Today, 6 percent of all adult American Internet users are on Reddit. Like Yelp, IMDb, or Amazon.com, the site runs on the principle of voting aggregation. Each user can give a post or comment an upvote of approval or a downvote of disapproval. Highly ranked news and content float to the top of the site, and highly rated comments float to the top of their threads. It's a system that ensures that the best, most insightful, or most representative material rises to the top. Or so the theory goes.

Three business researchers, led by Lev Muchnik at the Hebrew University of Jerusalem, conducted their own online voting aggregation experiment, the results of which came out today in the scientific journal Science. They found that groupthink plays a surprisingly large a role in how an online communities like Reddit make quality judgments. For some users in the study, seeing a single extra upvote very early in a comment's life could change their mind about how they felt about a comment, regardless of what the comment actually said.

"It's important to understand the underlying mechanisms of how people vote. It helps us understand how websites can avoid this type of bias in the future," says Sinan Aral, a coauthor of the paper and social-media researcher at MIT and NYU.

"We used a site very similar to Reddit," Aral says. Here's how it worked: The researchers convinced an anonymous website–under the promise it would remain nameless–to allow them to test slight manipulations in online voting. Over six months, the research team took a small percentage of more than 100,000 written comments and slightly altered their vote rating as they were submitted. Four percent of the comments were given a positive edge (a single upvote) while another 2 percent were struck with an immediate disadvantage (a lonely downvote).

"I was surprised to find that a single positive vote could create such a huge snowball effect."

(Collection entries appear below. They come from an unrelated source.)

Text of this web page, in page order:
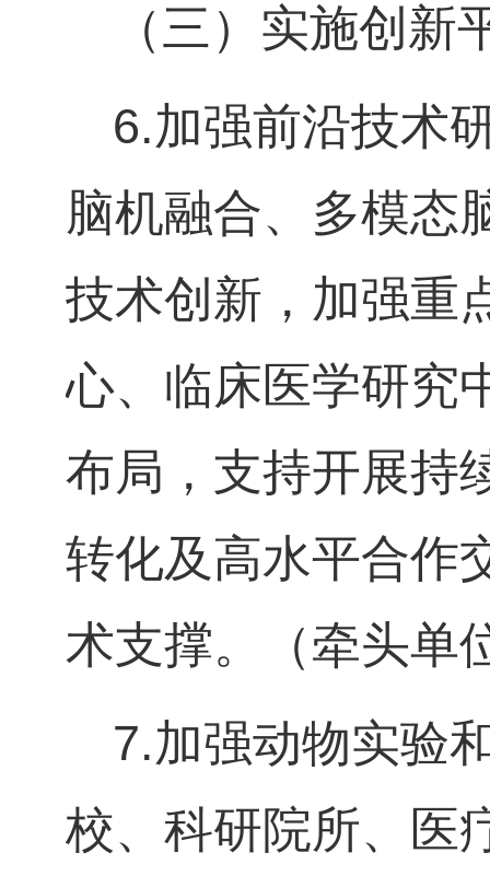
（三）实施创新
6.加强前沿技术
脑机融合、多模态
技术创新，加强重
心、临床医学研究
布局，支持开展持
转化及高水平合作
术支撑。（牵头单
7.加强动物实验
校、科研院所、医
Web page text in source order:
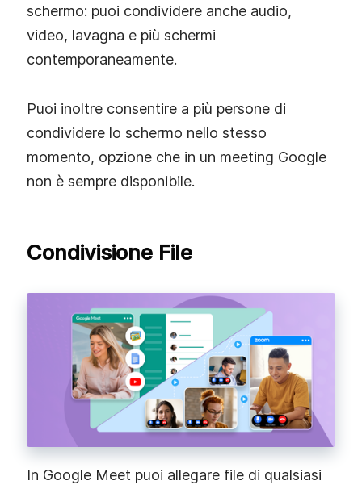
schermo: puoi condividere anche audio,
video, lavagna e più schermi
contemporaneamente.
Puoi inoltre consentire a più persone di
condividere lo schermo nello stesso
momento, opzione che in un meeting Google
non è sempre disponibile.
Condivisione File
In Google Meet puoi allegare file di qualsiasi
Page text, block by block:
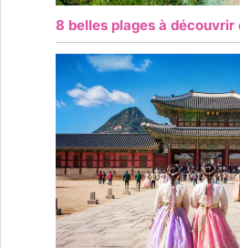
8 belles plages à découvrir
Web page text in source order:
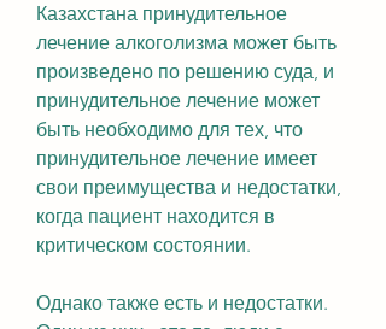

The researchers discovered that by increasing a comment's score with a single vote, they would boost its final score by an average of 25 percent. "There is a herding effect," Aral says. "It was quite dramatic. I was surprised to find that a single positive vote could create such a huge snowball effect."

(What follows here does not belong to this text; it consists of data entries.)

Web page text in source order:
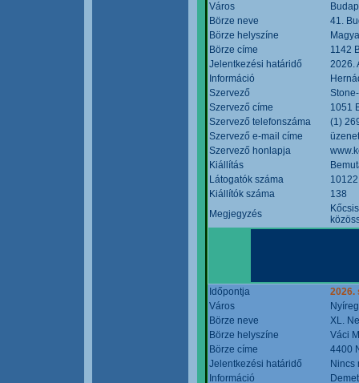
Város
Börze neve
41.
Börze helyszíne
Börze címe
1142
Jelentkezési határidő
2026.
Információ
Szervező
Szervező címe
1051
Szervező telefonszáma
(1)
Szervező e-mail címe
Szervező honlapja
Kiállítás
Látogatók száma
10122
Kiállítók száma
138
Megjegyzés
Időpontja
2026.
Város
Börze neve
XL.
Börze helyszíne
Váci
Börze címe
4400
Jelentkezési határidő
Nincs
Információ

Oddly enough, this snowballing didn't work in reverse—nobody was ganging up on commenters unfairly based on a downvote or two. Instead, the researcher's artificial downvote made users slightly more likely to respond positively, essentially negating the researchers' interference. "Basically there was a correction effect," Aral says. "One explanation is that people will go along with positive opinions but are more skeptical of the negative opinions of others."

The Hivemind

Reddit is occasionally chastised, even from the inside, for sameness in opinions and groupthink. Astrophysicist Neil deGrasse Tyson and comedian Louis C.K. are beloved almost beyond criticism, and many traditionally liberal political and social views dominate conversations. While the researchers are the first to quantify this up/downvoting online herding effect, it may not come as a surprise to many redditors—on the site, the tendency to groupthink is commonly referred to on the site as the hivemind.

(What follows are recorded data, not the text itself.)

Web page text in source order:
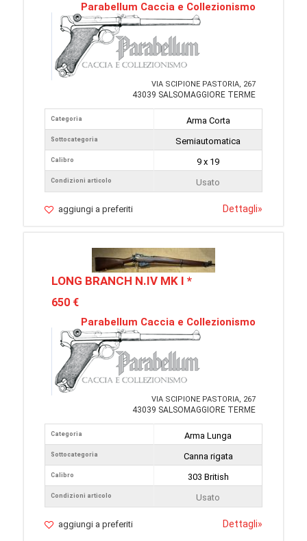
Parabellum Caccia e Collezionismo
VIA SCIPIONE PASTORIA, 267
43039 SALSOMAGGIORE TERME
Categoria
Sottocategoria
Calibro
Condizioni articolo
Arma Corta
Semiautomatica
9 x 19
Usato
aggiungi a preferiti Dettagli»
LONG BRANCH N.IV MK I *
650 €
Parabellum Caccia e Collezionismo
VIA SCIPIONE PASTORIA, 267
43039 SALSOMAGGIORE TERME
Categoria
Sottocategoria
Calibro
Condizioni articolo
Arma Lunga
Canna rigata
303 British
Usato
aggiungi a preferiti Dettagli»

"Twenty-five percent sounds about right," says Erik Martin, the general manager of Reddit. "It doesn't surprise me that comments that get a positive vote have that momentum. There are certainly some aspects of an echo chamber."

By separating the users they sampled into those likely to vote positively and those likely to vote negatively, the researchers broke down the herding effect into a combination of two behaviors. "There was evidence of both opinion change and voter turnout," Aral says. The researcher's extra upvote seemed to convince many nonvoters to join in, and it also encouraged positive votes from those who might have otherwise voted negatively or abstained.

"I think the term hivemind is used pejoratively, and people forget all the things it enables."

And, Martin argues, the effect is not all bad: "I think the term hivemind is used pejoratively, and people forget all the things it enables. People are much more willing to participate in a thing, like to moderate a subreddit. It enables new subreddits to crop out and have support. If everyone was supercritical all the time, it wouldn't work."

Social Exploitation

One concern for Reddit or any website using voting aggregation is businesses attempting to exploit the heading effect of online users to create false social momentum. "I think it's a very real concern," says Duncan Watts, a social-network researcher at Microsoft. "Whenever you open up and do this kind of community ranking exercise, it's an invitation to manipulation."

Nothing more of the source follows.